More interestingly, when you change a filter from cache => 0 to cache => 1, core doesn't make any changes to the {filter_format} table even when doing a full cache flush. For here we can likely load all the filters and save them again in an update, and that ought to set things correctly, will write a patch for that tomorrow, but feels like a core bug.

Also attaching before/after profile output.

catch’s picture

StatusFileSize
new8.36 KB

Same patch now with an update to work around the core bug, opened an issue for that at #993230: Text format cacheability is not updated.

JacobSingh’s picture

I didn't test this, but assume the following:

1. Embed some media using view_mode=media_large
2. Change the properties of the media_large view mode (or the style it references).

If I understand the patch correctly, this won't take effect until a cache clear. I didn't bother to code dive, but I doubt core would just clear this up. Or would it? Does the styles module need to clear all filter caches when a definition is updated?

Does core do that for format changes?

catch’s picture

The output of check_markup() is now cached as part of the field cache via text_field_load(), bypassing the normal filter cache. So for the case of a view mode changing, field_update_instance() would take care of the cache clearing.

It looks like there are two cases that need to be covered then:

* Clear the filter cache in hook_update_instance() - for when the media filter is used in a non text field like custom blocks etc.
* Have styles module (or media module via a hook) clear the filter and field caches when a style is updated.

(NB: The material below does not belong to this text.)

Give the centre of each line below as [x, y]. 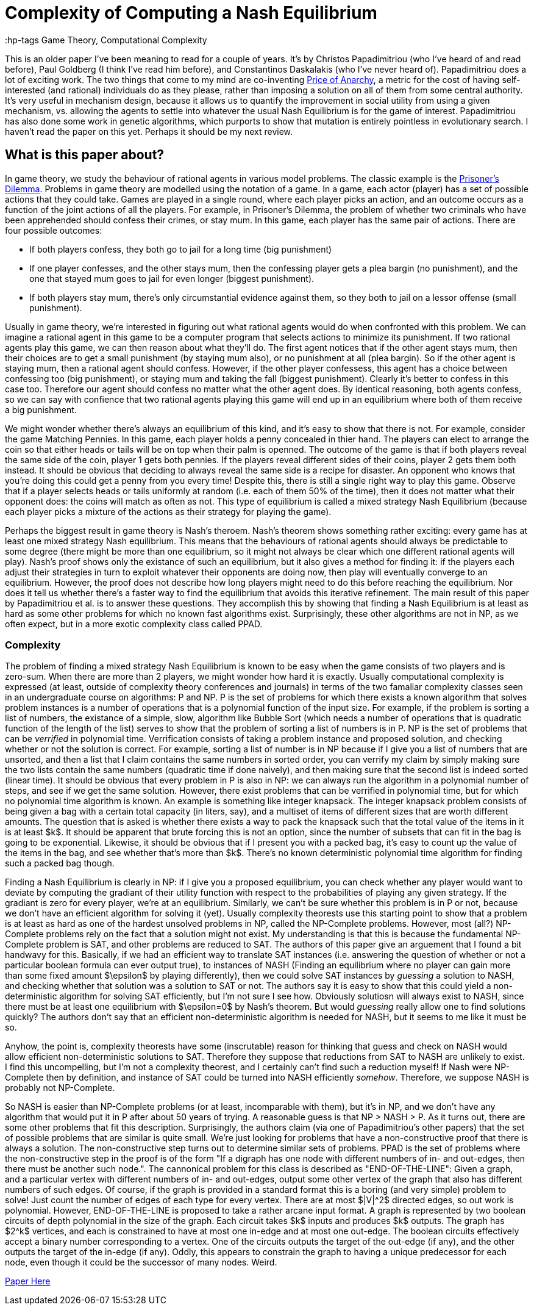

Will start looking at that now.

catch’s picture

StatusFileSize
new9.81 KB

New patch implements hook_field_formatter_update() and hook_file_style_flush() to clear the field and filter caches on those two events. Also makes some minor changes elsewhere in the patch.

catch’s picture

StatusFileSize
new10.08 KB

filter_format_save() without manually setting $format->filters will wipe out existing filter settings, updated patch that accounts for that -background at #993230: Text format cacheability is not updated

effulgentsia’s picture

Issue tags: +Performance

Thanks for the work on this. I'm reviewing it now. Please update this issue if there's any new info I should be aware of.

catch’s picture

No new changes here, should be ready for review as far as I know.

effulgentsia’s picture

Status: Needs review » Fixed
StatusFileSize
new11.15 KB

#10 looks really good. I did some minor cleanup, and committed this patch to CVS HEAD. Thanks again.

effulgentsia’s picture

StatusFileSize
new1.22 KB

Committed this as well. Not strictly necessary with default core config, since image width and height aren't added to the markup by default, but I think it's a good idea, in case someone decides to do so.

Status: Fixed » Closed (fixed)
Issue tags: -Performance

Automatically closed -- issue fixed for 2 weeks with no activity.